[Excerpts from a dataset]
>>>

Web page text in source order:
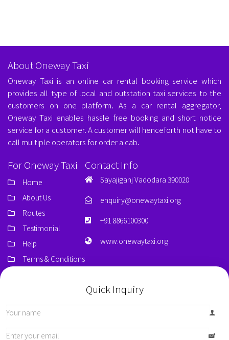
About Oneway Taxi
Oneway Taxi is an online car rental booking service which
provides all type of local and outstation taxi services to the
customers on one platform. As a car rental aggregator,
Oneway Taxi enables hassle free booking and short notice
service for a customer. A customer will henceforth not have to
call multiple operators for order a cab.
For Oneway Taxi
Home
About Us
Routes
Testimonial
Help
Terms & Conditions
Contact Info
Sayajiganj Vadodara 390020
enquiry@onewaytaxi.org
+91 8866100300
www.onewaytaxi.org
Quick Inquiry
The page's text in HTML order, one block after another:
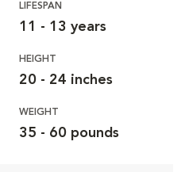
LIFESPAN
11 - 13 years
HEIGHT
20 - 24 inches
WEIGHT
35 - 60 pounds
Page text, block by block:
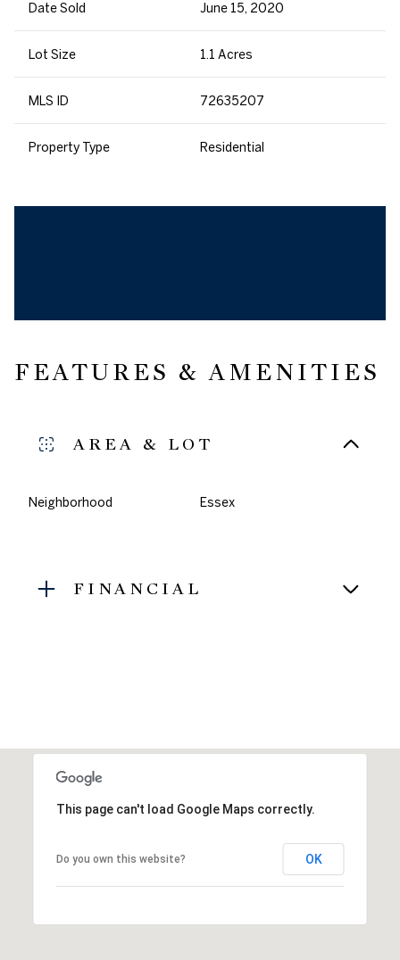
Date Sold June 15, 2020
Lot Size 1.1 Acres
MLS ID 72635207
Property Type Residential
FEATURES & AMENITIES
AREA & LOT
Neighborhood Essex
FINANCIAL
This page can't load Google Maps correctly.
Do you own this website? OK
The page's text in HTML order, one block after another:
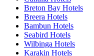
Breton Bay Hotels
Breera Hotels
Bambun Hotels
Seabird Hotels
Wilbinga Hotels
Karakin Hotels
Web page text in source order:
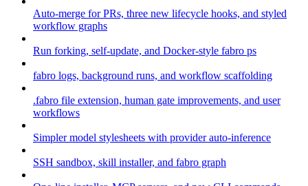
Auto-merge for PRs, three new lifecycle hooks, and styled
workflow graphs
Run forking, self-update, and Docker-style fabro ps
fabro logs, background runs, and workflow scaffolding
.fabro file extension, human gate improvements, and user
workflows
Simpler model stylesheets with provider auto-inference
SSH sandbox, skill installer, and fabro graph
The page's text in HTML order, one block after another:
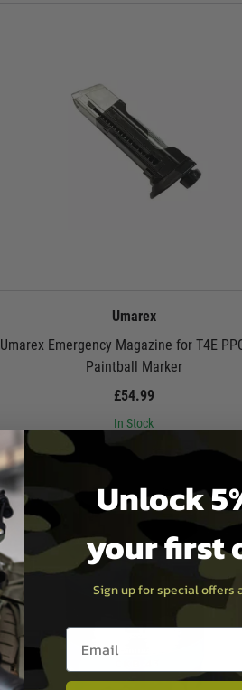
Umarex
Umarex Emergency Magazine for T4E
Paintball Marker
£54.99
In Stock
Unlock
your first
Sign up for special offers
Email entry box
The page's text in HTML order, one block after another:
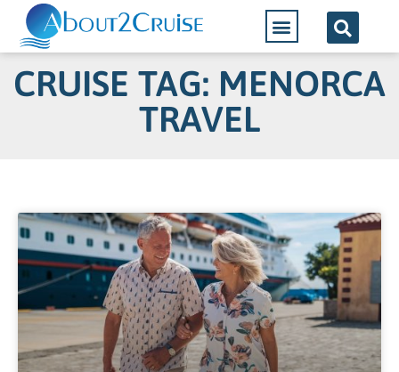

<<<

What this task involves: Exclude the pictures, then retype every record exactly.

Response:
Web page text in source order:
About Oneway Taxi
Oneway Taxi is an online car rental booking service which
provides all type of local and outstation taxi services to the
customers on one platform. As a car rental aggregator,
Oneway Taxi enables hassle free booking and short notice
service for a customer. A customer will henceforth not have to
call multiple operators for order a cab.
For Oneway Taxi
Home
About Us
Routes
Testimonial
Help
Terms & Conditions
Contact Info
Sayajiganj Vadodara 390020
enquiry@onewaytaxi.org
+91 8866100300
www.onewaytaxi.org
Quick Inquiry
The page's text in HTML order, one block after another:
LIFESPAN
11 - 13 years
HEIGHT
20 - 24 inches
WEIGHT
35 - 60 pounds
Page text, block by block:
Date Sold June 15, 2020
Lot Size 1.1 Acres
MLS ID 72635207
Property Type Residential
FEATURES & AMENITIES
AREA & LOT
Neighborhood Essex
FINANCIAL
This page can't load Google Maps correctly.
Do you own this website? OK
The page's text in HTML order, one block after another:
Breton Bay Hotels
Breera Hotels
Bambun Hotels
Seabird Hotels
Wilbinga Hotels
Karakin Hotels
Web page text in source order:
Auto-merge for PRs, three new lifecycle hooks, and styled
workflow graphs
Run forking, self-update, and Docker-style fabro ps
fabro logs, background runs, and workflow scaffolding
.fabro file extension, human gate improvements, and user
workflows
Simpler model stylesheets with provider auto-inference
SSH sandbox, skill installer, and fabro graph
The page's text in HTML order, one block after another:
Umarex
Umarex Emergency Magazine for T4E
Paintball Marker
£54.99
In Stock
Unlock
your first
Sign up for special offers
Email entry box
The page's text in HTML order, one block after another:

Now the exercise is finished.